Retrieve every line from the records in which the word "cluster" occurs.
__________________________________________________
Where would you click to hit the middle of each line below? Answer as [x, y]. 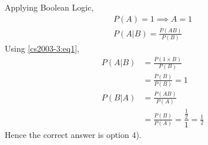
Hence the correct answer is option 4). [73, 135]
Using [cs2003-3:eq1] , [42, 48]
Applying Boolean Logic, [49, 7]
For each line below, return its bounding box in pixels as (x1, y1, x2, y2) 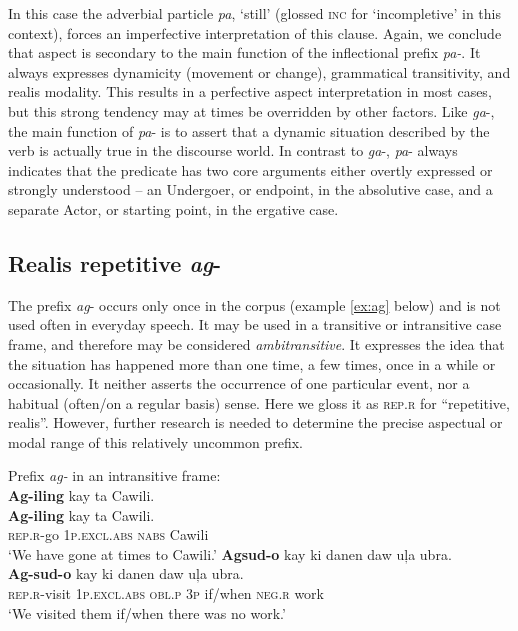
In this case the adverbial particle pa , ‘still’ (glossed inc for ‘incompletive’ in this (8, 3, 501, 23)
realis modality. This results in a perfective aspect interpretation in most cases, (8, 81, 492, 102)
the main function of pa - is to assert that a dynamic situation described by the (8, 120, 490, 141)
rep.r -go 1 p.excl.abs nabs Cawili (8, 524, 209, 545)
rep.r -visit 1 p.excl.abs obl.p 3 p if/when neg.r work (8, 583, 324, 604)
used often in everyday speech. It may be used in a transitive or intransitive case (8, 314, 502, 335)
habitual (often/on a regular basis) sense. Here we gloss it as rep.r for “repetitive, (8, 392, 510, 413)
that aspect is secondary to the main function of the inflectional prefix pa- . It (8, 42, 481, 63)
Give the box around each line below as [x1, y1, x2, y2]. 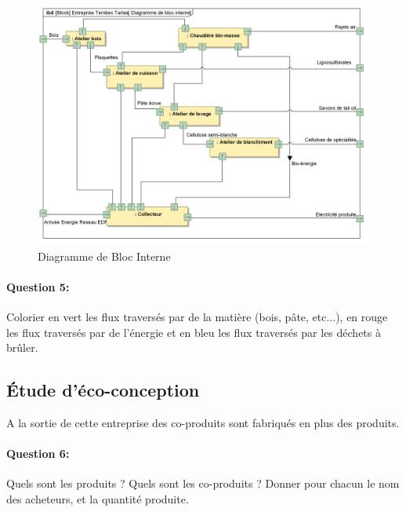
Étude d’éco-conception [6, 378, 200, 402]
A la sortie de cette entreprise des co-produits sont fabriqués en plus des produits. [6, 414, 400, 430]
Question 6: [6, 445, 70, 462]
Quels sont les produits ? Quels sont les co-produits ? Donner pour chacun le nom [6, 475, 400, 492]
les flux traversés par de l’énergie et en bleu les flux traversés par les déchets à [6, 324, 381, 340]
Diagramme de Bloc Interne [38, 247, 171, 264]
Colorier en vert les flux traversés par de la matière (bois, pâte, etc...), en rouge [6, 308, 388, 324]
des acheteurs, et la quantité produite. [6, 490, 189, 507]
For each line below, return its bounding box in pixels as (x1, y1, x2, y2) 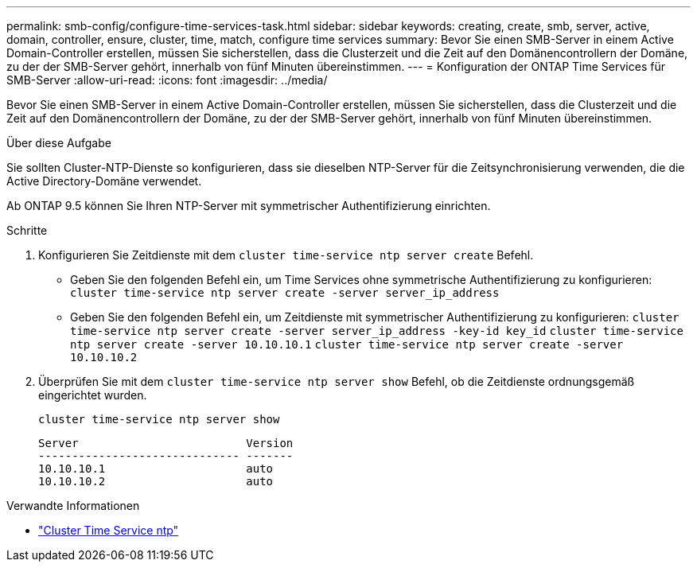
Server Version (38, 437, 294, 449)
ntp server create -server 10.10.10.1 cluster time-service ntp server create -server (70, 338, 624, 351)
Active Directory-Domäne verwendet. (6, 174, 202, 188)
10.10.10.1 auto (38, 462, 274, 475)
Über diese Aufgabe (6, 136, 111, 150)
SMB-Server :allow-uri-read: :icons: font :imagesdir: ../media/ (6, 73, 328, 87)
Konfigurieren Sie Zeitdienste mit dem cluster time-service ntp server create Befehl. (38, 248, 534, 262)
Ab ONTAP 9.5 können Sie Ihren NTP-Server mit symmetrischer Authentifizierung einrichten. (6, 199, 491, 212)
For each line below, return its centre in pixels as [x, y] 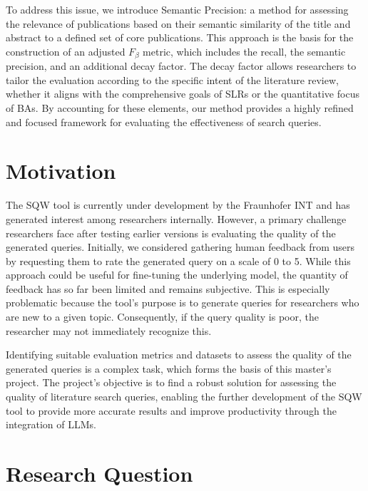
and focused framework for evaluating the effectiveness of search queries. [164, 122]
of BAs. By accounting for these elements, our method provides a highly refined [180, 108]
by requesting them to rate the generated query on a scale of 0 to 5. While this [178, 260]
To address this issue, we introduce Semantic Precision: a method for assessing [177, 9]
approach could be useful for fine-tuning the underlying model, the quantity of [177, 275]
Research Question [99, 474]
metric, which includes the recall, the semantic [244, 51]
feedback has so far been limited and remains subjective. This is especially [168, 288]
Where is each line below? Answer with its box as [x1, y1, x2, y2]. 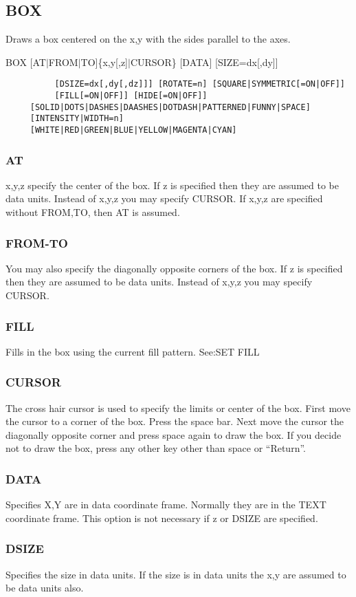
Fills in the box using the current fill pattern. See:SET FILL [5, 344, 260, 358]
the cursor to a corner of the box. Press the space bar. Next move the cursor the [5, 414, 344, 428]
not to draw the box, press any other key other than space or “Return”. [5, 441, 306, 455]
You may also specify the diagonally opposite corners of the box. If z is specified [5, 261, 343, 275]
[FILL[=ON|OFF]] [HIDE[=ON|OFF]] [54, 91, 208, 101]
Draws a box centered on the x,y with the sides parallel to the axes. [5, 32, 291, 46]
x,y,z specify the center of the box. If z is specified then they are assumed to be [5, 177, 339, 192]
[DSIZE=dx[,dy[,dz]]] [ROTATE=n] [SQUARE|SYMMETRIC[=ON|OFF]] [54, 79, 345, 89]
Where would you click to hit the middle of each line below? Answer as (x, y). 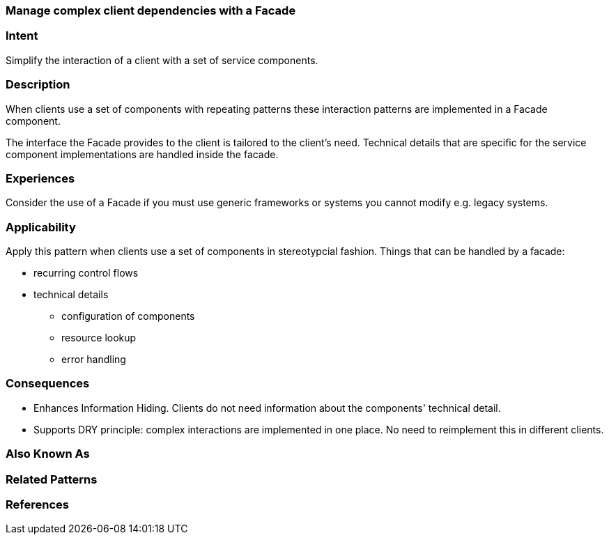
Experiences (40, 178)
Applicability (41, 227)
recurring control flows (86, 273)
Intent (22, 36)
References (37, 504)
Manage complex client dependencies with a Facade (151, 10)
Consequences (48, 384)
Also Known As (48, 454)
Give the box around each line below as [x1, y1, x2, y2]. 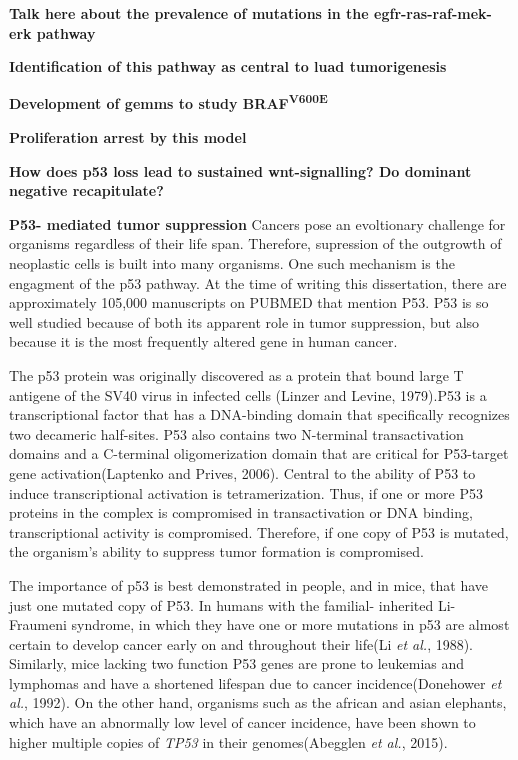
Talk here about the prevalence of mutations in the [9, 3, 369, 23]
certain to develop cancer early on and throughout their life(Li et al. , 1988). [9, 633, 474, 654]
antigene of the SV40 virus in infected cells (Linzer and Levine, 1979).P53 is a [9, 384, 487, 405]
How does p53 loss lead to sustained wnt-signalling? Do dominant [9, 160, 472, 181]
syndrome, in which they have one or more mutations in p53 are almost [71, 614, 510, 635]
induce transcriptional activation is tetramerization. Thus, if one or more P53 [9, 482, 483, 503]
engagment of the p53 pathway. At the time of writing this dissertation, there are [9, 272, 507, 293]
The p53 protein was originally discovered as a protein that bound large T [9, 364, 464, 385]
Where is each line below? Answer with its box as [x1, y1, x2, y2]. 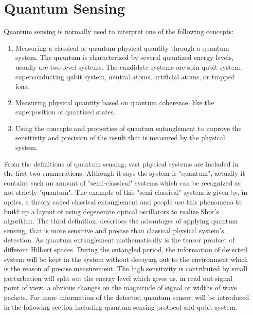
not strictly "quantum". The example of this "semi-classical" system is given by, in [4, 187, 248, 197]
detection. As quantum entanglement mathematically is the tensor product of [4, 235, 235, 245]
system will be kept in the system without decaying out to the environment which [4, 254, 248, 264]
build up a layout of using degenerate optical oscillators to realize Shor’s [4, 206, 219, 216]
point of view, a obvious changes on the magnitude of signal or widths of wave [4, 282, 237, 293]
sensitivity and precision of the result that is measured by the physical [15, 132, 225, 143]
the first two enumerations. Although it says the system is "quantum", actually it [4, 168, 245, 178]
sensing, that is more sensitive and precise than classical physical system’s [4, 225, 224, 235]
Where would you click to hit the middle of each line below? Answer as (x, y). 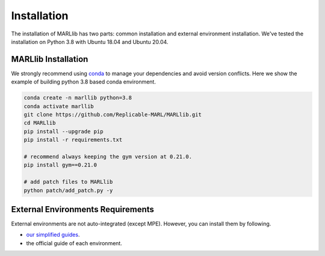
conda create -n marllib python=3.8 (78, 98)
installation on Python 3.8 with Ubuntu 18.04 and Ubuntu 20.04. (90, 41)
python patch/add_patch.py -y (68, 190)
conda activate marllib (59, 106)
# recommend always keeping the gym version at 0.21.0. (108, 157)
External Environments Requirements (83, 209)
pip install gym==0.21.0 (60, 165)
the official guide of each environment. (74, 243)
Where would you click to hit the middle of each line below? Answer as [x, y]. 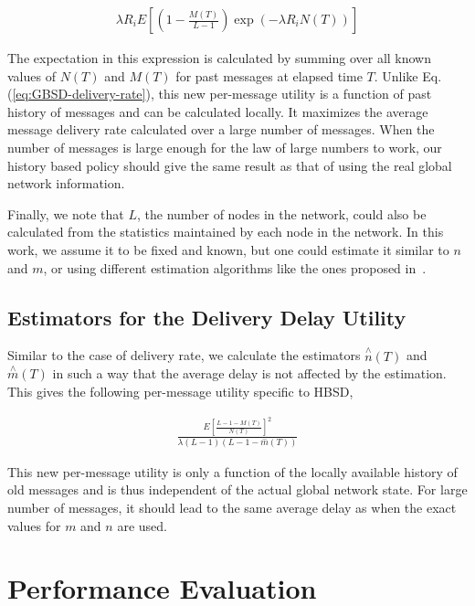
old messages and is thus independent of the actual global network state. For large [237, 489]
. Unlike [396, 75]
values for [34, 525]
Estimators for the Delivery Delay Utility [207, 317]
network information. [66, 183]
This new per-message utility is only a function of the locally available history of [232, 471]
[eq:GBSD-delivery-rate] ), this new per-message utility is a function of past [222, 94]
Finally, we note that [66, 213]
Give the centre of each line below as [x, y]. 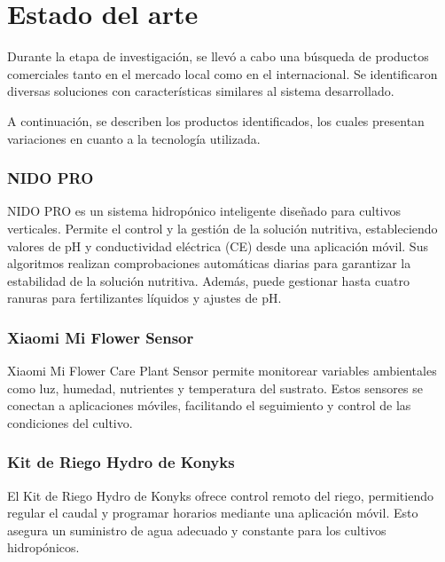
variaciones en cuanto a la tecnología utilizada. [134, 138]
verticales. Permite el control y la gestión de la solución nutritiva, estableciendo [222, 228]
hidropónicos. [43, 547]
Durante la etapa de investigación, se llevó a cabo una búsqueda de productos [218, 56]
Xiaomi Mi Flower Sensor [101, 337]
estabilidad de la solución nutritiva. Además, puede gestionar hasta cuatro [208, 280]
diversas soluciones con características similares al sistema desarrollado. [201, 91]
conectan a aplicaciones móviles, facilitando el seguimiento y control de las [209, 405]
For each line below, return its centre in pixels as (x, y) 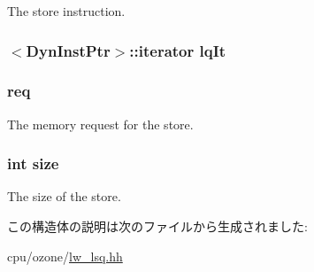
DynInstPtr (68, 50)
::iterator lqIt (178, 50)
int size (33, 163)
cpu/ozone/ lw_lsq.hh (65, 256)
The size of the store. (64, 196)
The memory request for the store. (100, 124)
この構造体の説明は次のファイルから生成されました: (157, 226)
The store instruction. (66, 11)
__________________________________________________
● Answer to this exercise:
ntp server create -server 10.10.10.1 cluster time-service ntp server create -server (70, 338, 624, 351)
Konfigurieren Sie Zeitdienste mit dem cluster time-service ntp server create Befehl. (38, 248, 534, 262)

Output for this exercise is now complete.